等苗东方情绪稍微平复,苗国中叹了口气,语气沉重地说道:“东方啊,事已至此,再说任何其他的,都已经没有意义了。市委于书记的脾气和作风,你是知道的。他极为痛恨腐败,痛恨吃里扒外、对抗组织的行为。你纵容甚至包庇苗树根,围堵市领导,围堵棉纺厂,这已经是严重的政治错误,是吃里爬外了!我之前不是没提醒过你,县委换了新领导,李朝阳和之前的书记风格不一样,很多工作不能按照以前的老办法、老思路来干了。但是你听进去了吗?你压根就没往心里去!还是抱着侥幸心理,觉得能糊弄过去,能靠以前的关系摆平。现在的局面,已经无法挽回了!”

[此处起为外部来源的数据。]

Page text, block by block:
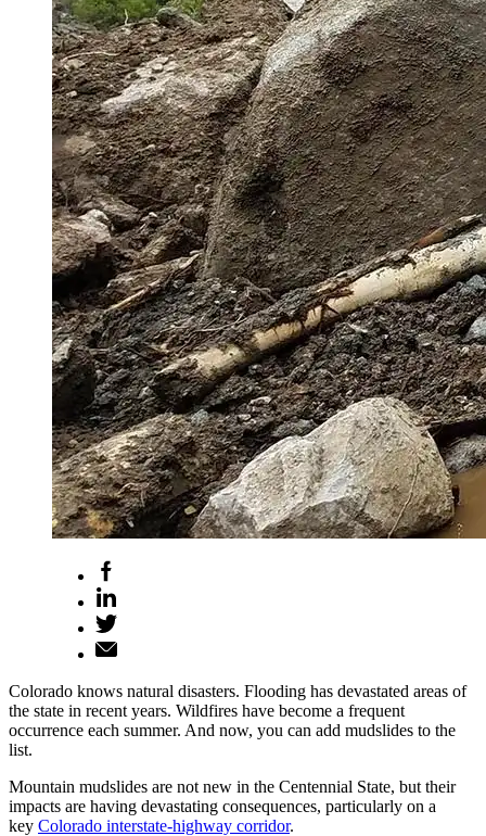
Colorado knows natural disasters. Flooding has devastated areas of
the state in recent years. Wildfires have become a frequent
occurrence each summer. And now, you can add mudslides to the
list.
Mountain mudslides are not new in the Centennial State, but their
impacts are having devastating consequences, particularly on a
key Colorado interstate-highway corridor.
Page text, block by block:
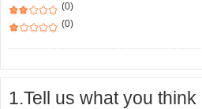
(0)
(0)
1.Tell us what you
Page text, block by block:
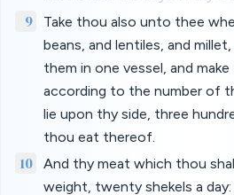
9
Take thou also unto thee
beans, and lentiles, and
them in one vessel, and
according to the number of
lie upon thy side, three
thou eat thereof.
10
And thy meat which thou
weight, twenty shekels a
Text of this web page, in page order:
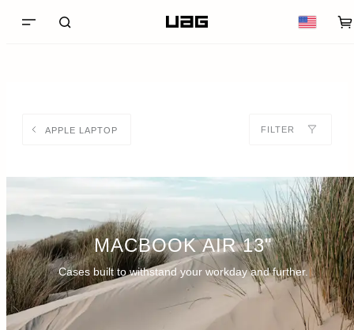
APPLE LAPTOP FILTER
MACBOOK AIR 13"
Cases built to withstand your workday and further.
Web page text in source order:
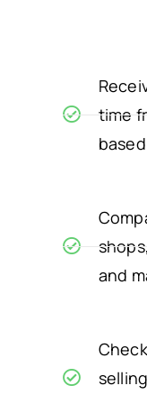
time
and
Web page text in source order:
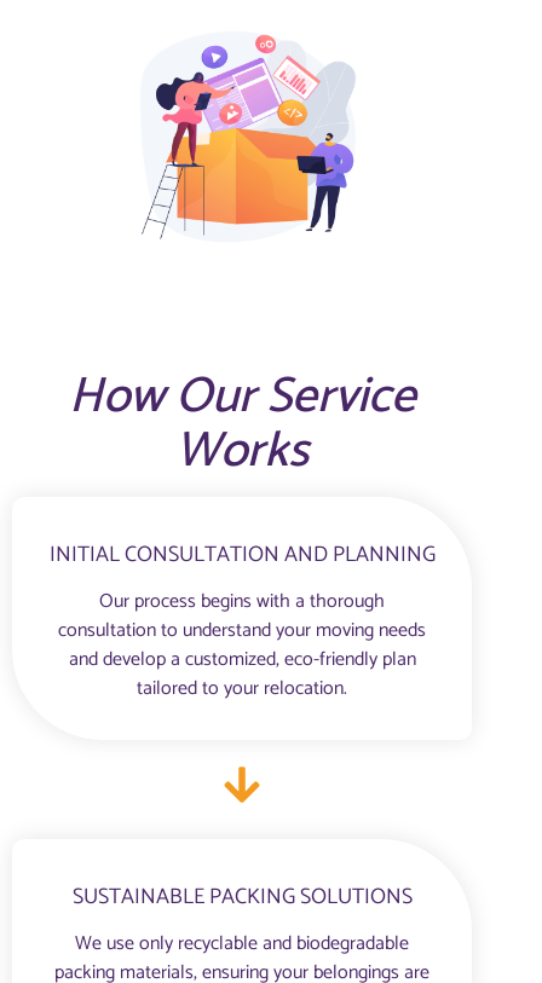
How Our Service
Works
INITIAL CONSULTATION AND PLANNING
Our process begins with a thorough
consultation to understand your moving needs
and develop a customized, eco-friendly plan
tailored to your relocation.
SUSTAINABLE PACKING SOLUTIONS
We use only recyclable and biodegradable
packing materials, ensuring your belongings are
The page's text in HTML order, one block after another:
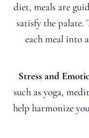
diet, meals are
satisfy the palate.
each meal into
Stress and
such as yoga,
help harmonize
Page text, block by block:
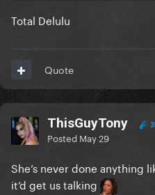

他看着侄子惨白的脸,狠下心,把最残酷的现实摆出来:“现在,能够减轻影响的唯一办法,就是你主动向组织坦白,承认错误,争取宽大处理。让县里、市里,只追究你煽动群众围堵市领导这个主要错误。经济上的问题,能说清楚的尽量说清楚,该退的退。如果说,你真的要硬扛到底,等纪委、公安把所有问题都查个底朝天,全面核查你的经济问题,东方啊,不是我这个当叔叔的不信任你,你……经得住查吗?你那些事,真能瞒天过海?”
苗东方眼睛里布满血丝,带着一种绝望的不甘:“叔叔!我承认我经不住查!但是曹河县,又有几个人是经得住查的?!我就不信,他李朝阳、吕连群就一身干净!我相信,曹河绝大多数干部,那都经不住查!”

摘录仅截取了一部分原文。